PROBLEM TO WORK ON. In the records below, tally every line containing "Code". Report only the total.
[Opening RECORDS FOR THE EXERCISE section]
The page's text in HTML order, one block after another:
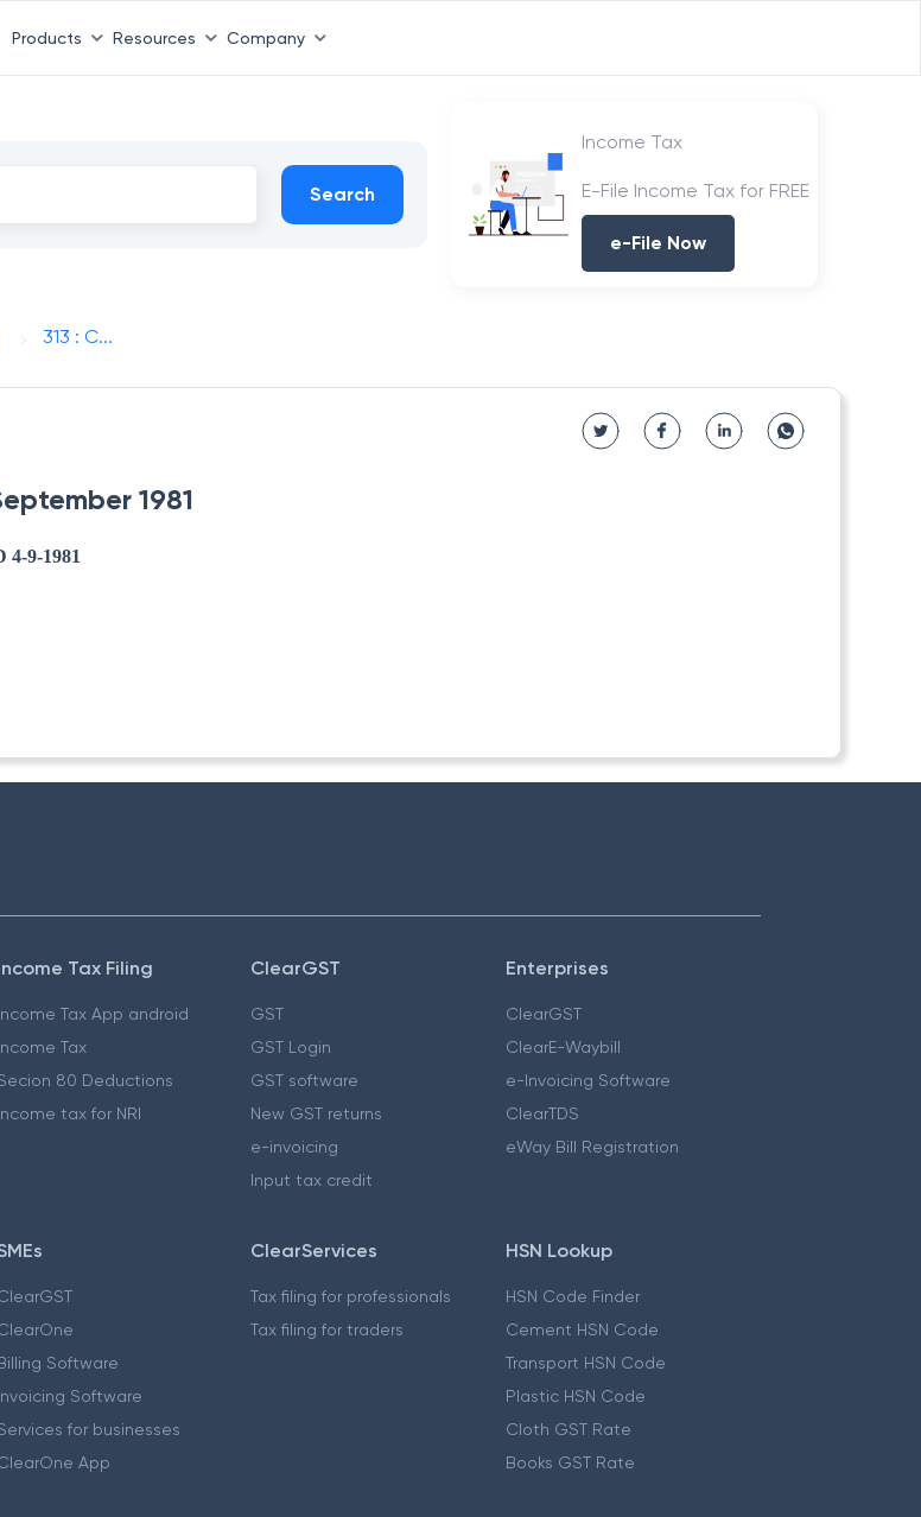
Products Resources Company
Search
Income Tax
E-File Income Tax for FREE
e-File Now
313 : C...
1981
9-1981
Tax Filing
Tax App android
Tax
80 Deductions
tax for NRI
ClearGST
GST
GST Login
GST software
New GST returns
e-invoicing
Input tax credit
Enterprises
ClearGST
ClearE-Waybill
e-Invoicing Software
ClearTDS
eWay Bill Registration
Software
Software
for businesses
App
ClearServices
Tax filing for professionals
Tax filing for traders
HSN Lookup
HSN Code Finder
Cement HSN Code
Transport HSN Code
Plastic HSN Code
Cloth GST Rate
Books GST Rate
[Closing RECORDS FOR THE EXERCISE section]
SOLUTION TO THIS PROBLEM. 4